Project 1

Background of the project:

Sergey Mikhaylovich Prokudin-Gorsky, a Russian chemist and photographer, travelled around the whole Russian Empire under the permission of Tzar to take color photographs of everything. But the point is, there was no such a technique at the time for printing color photographs. He came up with a relatively easy idea that he could take picture of very scene on a plate using red, green, blue filters to acheieve a colorful image. And the main idea of this project is that we are given a data of an image with rgb filters, and we need to implement the idea to get a colorful photograph.

How do we do it:

1. Process Image

First and foremost, we need to read the images that are given to us. So we can print it out to see what can we do with it. In my application, I use matplotlib to read and show the image. And after reading the image, we can print out the image that we are given.

Note that the filter from top to bottom are b, g, r. So now we need to slice the images into 3 different part so that we can stack them altogether. What we do here is simply divided the hieght of the original image by 3 and them use index slicing to get the coresspoind part.

blue filter:

original given picture of Cathedral with blue flter.jpg

green filter:

red filter:

And as you can see, there are some border around the images, which we need to get rid of them or they will influence out later calculation. Here I didn't implement anything special, but just crop all 4 sides of the image by a fixed percentage (10 % in my case) of the image.

cropped image with blue filter:

original given picture of Cathedral.jpg with blue filter and cropped

After we finished processing all the 3 channels images, we can now start with the next step

2. Brute Force Alignment:

After we have pre-processed all of our images, we can noe tarting to implement the technique to produce color photograph. The problem is, we still need to align all the different channels before we can stack them.
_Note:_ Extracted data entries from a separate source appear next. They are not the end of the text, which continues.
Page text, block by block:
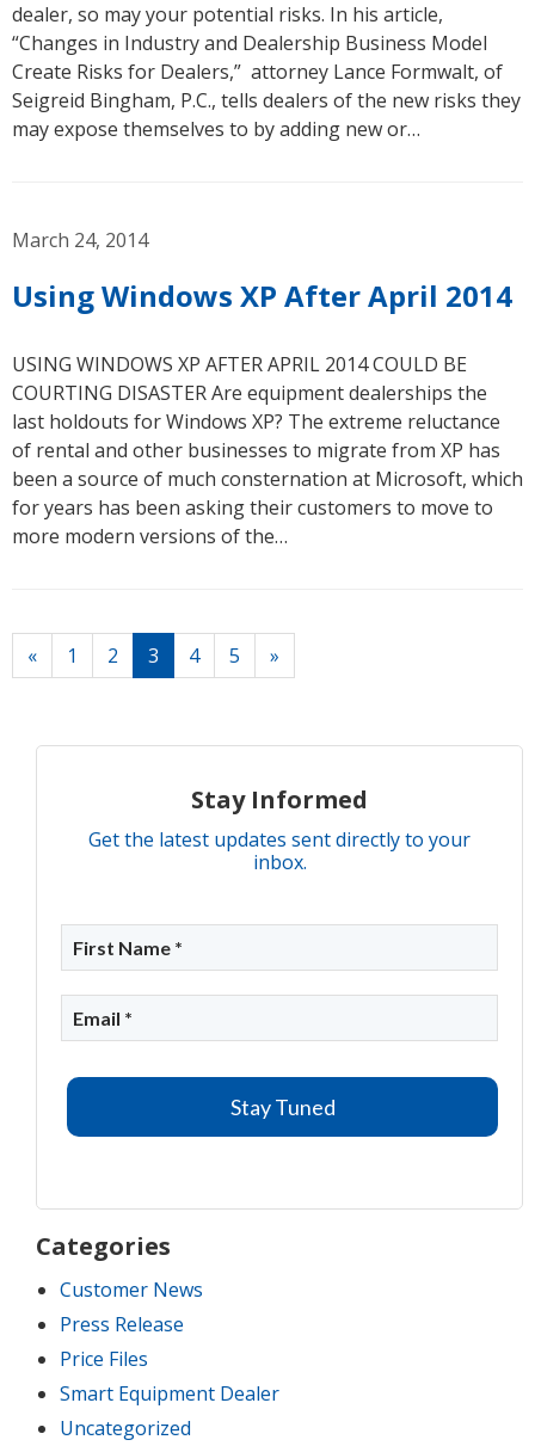
dealer, so may your potential risks. In his article,
“Changes in Industry and Dealership Business Model
Create Risks for Dealers,” attorney Lance Formwalt, of
Seigreid Bingham, P.C., tells dealers of the new risks they
may expose themselves to by adding new or…
Using Windows XP After April 2014
March 24, 2014
USING WINDOWS XP AFTER APRIL 2014 COULD BE
COURTING DISASTER Are equipment dealerships the
last holdouts for Windows XP? The extreme reluctance
of rental and other businesses to migrate from XP has
been a source of much consternation at Microsoft, which
for years has been asking their customers to move to
more modern versions of the…
« 1 2 3 (current)
4 5 »
Stay Informed
Get the latest updates sent directly to your
inbox.
Categories
Customer News
Press Release
Price Files
Smart Equipment Dealer
Uncategorized

This is something you will get without any alignment:

So what we need to do is that choose a base channel out of 3 as a reference, and see how we can find the correct displacement of the other 2 channels baseon the base channel so they can be well aligned. The esiest implementation is that we can go over a small window of search, like [-15, 15] in my case. And try find the best displacement exhuastively.
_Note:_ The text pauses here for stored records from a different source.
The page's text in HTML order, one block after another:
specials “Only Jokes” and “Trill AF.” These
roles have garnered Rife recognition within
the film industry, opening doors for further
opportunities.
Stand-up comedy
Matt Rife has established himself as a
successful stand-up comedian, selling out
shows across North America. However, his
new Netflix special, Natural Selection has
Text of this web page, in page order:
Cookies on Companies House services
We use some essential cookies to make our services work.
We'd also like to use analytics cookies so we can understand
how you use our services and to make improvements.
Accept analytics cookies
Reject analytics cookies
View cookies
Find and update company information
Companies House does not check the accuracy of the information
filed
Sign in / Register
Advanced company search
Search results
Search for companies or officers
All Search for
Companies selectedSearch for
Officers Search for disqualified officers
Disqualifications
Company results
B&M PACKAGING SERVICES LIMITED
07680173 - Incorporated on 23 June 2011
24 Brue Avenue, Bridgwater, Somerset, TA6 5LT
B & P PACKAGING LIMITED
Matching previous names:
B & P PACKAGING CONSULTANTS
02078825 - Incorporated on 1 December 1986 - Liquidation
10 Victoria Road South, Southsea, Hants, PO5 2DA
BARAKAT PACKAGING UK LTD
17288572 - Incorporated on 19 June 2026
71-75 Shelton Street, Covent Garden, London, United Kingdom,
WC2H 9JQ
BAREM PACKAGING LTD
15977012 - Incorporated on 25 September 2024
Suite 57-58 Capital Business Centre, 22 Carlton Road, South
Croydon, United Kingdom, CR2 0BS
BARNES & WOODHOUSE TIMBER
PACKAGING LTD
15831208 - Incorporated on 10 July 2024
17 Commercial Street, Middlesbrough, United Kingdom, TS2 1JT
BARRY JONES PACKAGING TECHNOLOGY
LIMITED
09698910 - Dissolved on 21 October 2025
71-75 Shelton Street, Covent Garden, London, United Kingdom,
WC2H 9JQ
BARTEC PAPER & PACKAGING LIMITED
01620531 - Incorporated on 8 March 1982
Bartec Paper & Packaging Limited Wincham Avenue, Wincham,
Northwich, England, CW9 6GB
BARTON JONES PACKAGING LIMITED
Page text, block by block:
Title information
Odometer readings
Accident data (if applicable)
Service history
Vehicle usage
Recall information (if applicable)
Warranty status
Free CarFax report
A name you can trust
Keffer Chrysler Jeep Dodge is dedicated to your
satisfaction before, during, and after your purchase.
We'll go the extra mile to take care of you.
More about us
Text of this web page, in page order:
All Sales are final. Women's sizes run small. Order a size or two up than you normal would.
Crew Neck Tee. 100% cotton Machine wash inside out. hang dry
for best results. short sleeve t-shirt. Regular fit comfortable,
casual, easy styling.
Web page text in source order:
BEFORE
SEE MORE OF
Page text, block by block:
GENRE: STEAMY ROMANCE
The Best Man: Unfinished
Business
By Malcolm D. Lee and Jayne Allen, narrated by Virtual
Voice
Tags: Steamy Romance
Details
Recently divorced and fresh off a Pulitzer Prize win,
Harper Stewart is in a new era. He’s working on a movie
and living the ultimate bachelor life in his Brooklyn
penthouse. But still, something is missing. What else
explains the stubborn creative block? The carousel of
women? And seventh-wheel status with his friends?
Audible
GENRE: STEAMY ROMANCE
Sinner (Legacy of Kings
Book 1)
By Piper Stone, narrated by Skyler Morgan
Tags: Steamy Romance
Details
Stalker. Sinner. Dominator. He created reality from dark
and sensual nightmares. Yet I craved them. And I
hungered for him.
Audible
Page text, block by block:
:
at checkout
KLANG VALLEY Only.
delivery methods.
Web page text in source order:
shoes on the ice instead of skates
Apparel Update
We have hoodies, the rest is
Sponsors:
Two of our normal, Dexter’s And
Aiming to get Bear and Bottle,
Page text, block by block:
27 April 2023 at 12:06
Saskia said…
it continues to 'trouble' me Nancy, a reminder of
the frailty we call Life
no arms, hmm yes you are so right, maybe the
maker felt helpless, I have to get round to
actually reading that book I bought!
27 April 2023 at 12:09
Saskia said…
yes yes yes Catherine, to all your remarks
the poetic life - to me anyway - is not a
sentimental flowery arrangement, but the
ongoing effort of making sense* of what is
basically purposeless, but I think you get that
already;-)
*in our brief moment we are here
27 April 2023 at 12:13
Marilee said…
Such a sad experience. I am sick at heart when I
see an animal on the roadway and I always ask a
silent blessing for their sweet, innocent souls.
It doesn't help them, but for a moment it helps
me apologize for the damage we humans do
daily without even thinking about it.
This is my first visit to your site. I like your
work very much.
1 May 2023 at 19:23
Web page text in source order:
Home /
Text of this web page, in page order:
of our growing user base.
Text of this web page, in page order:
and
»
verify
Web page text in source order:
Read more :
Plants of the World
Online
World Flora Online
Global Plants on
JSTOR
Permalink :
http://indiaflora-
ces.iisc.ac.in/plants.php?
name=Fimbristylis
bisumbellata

How we check which one is the best displacement? The 2 naive ways are calculating the euclidean distacne or NCC (Normalized Cross-Correlation) between 2 images.

Euclidean Distance:

NCC:

Summary:

As we can see, NCC perform better than euclidean distance, this is because Euclidean ditance directly calculate the pixel intesity between 2 images, which will be influenced a lot by brightness value. And NCC is less senstive to this issue, so NCC is more robust in this case.

Potential Problem:

The naive algorithm we implemented works fine as we just see, but the problem is, what if we have a really large file with better solution of the image like .tif files? Then the search window of this kind of image may need to be [-100, 100] or even bigger. Which is not really applicable and is really slow, so we need to improve our algorithm.
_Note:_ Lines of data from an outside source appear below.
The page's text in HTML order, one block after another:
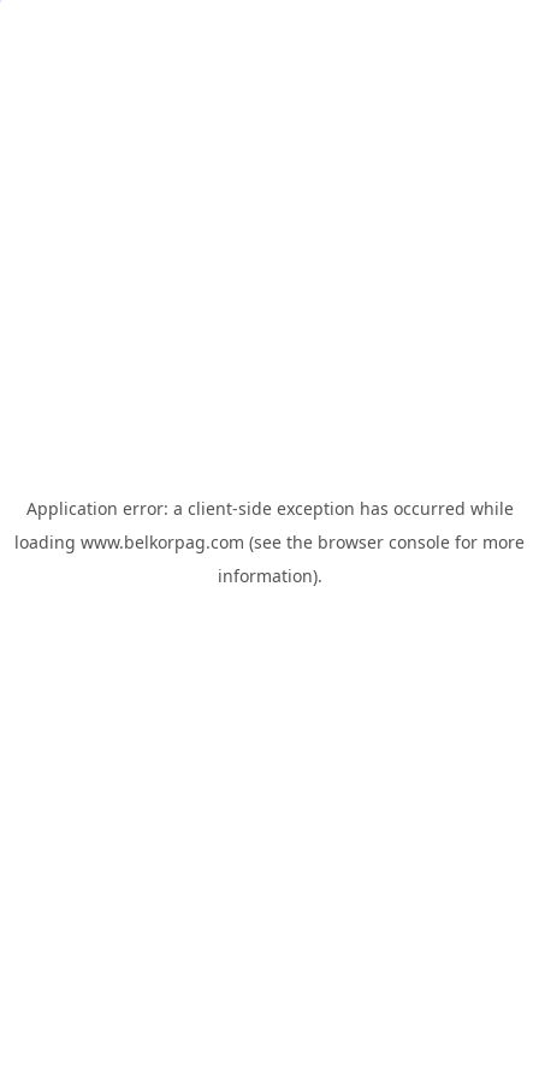
Application error: a client-side exception has occurred while
loading www.belkorpag.com (see the browser console for more
information).
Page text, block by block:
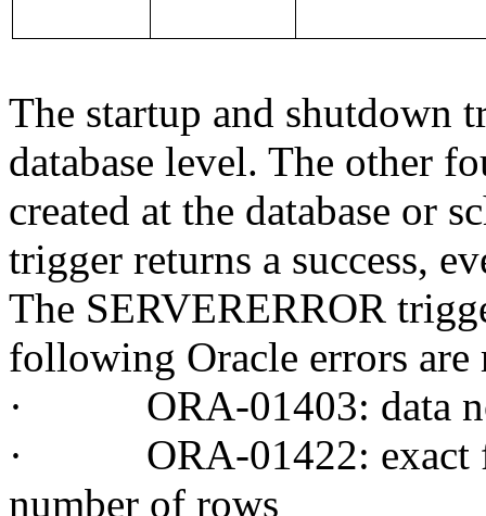
The startup and shutdown
database level. The other
created at the database or
trigger returns a success,
The SERVERERROR
following Oracle errors are
·
ORA-01403: data
·
ORA-01422: exact
number of rows
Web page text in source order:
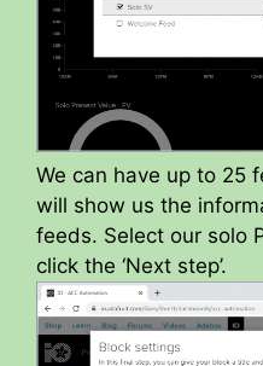
We can have up to 25
will show us the
feeds. Select our solo
click the ‘Next step’.

3. Image Pyramid Alignment

In order to deal with bigger image files, we can implement an algorithm called image pyramid. We first down sample the big image to a really small one. And then we do the brute force search in a small window like we did above. We then return the best displacement to the previous call (one step bigger image), and inherit the displacement, and do the the brute force search in a small window again. By repeating this process, we can save a lot of computation force and time.

Some Notes:

Depends on how much we down sample the image each time, we need to adjust the inherited distance the same scale. Like in my application, I down sample the image by 1/2 each time, so the inherited distacnes need to times 2 when return to the previous call.
It is better to implement this algorithm using recursion since you need to inherit the distance.
Everything wroks fine except for emir.tif. This is because I chose blue filter as my base filter in every case. But the blue shirt of Emir has has pixel value ≈ 1 in the blue filter, which will mess up the calcuation in Euclidean and NCC. What we can do is that we can simply just choose another filter as the base image, or implement SSIM or edge detector. Unfortunately I have no extra time for that bell and whistle.